Set down exactly, from the records below, the line with "sales, according to" through the line with "products for thigh", and nothing else.

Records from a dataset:
Segment Open

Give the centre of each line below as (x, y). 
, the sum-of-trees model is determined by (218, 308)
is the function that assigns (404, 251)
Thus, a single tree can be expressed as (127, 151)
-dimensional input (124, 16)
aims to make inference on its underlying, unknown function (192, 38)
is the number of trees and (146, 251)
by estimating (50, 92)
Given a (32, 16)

Segment Closed
Segment Open

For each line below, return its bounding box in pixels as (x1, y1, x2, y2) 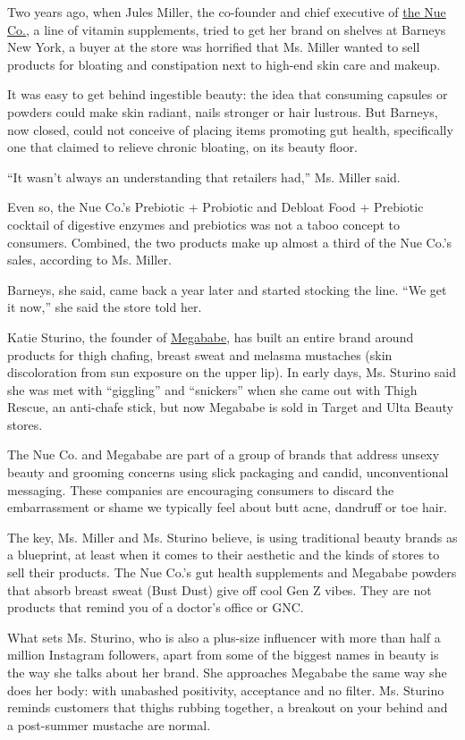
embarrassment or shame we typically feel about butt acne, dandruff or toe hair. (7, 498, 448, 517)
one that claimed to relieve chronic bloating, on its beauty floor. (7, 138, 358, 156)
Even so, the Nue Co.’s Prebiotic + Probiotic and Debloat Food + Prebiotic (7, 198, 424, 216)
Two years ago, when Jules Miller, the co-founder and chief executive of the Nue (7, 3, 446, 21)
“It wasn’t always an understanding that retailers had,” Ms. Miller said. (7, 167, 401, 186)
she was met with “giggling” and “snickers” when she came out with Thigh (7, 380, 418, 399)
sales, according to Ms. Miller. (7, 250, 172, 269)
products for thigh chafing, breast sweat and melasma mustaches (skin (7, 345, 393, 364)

Segment Closed

Answer section:
sales, according to Ms. Miller. (7, 250, 172, 269)
products for thigh chafing, breast sweat and melasma mustaches (skin (7, 345, 393, 364)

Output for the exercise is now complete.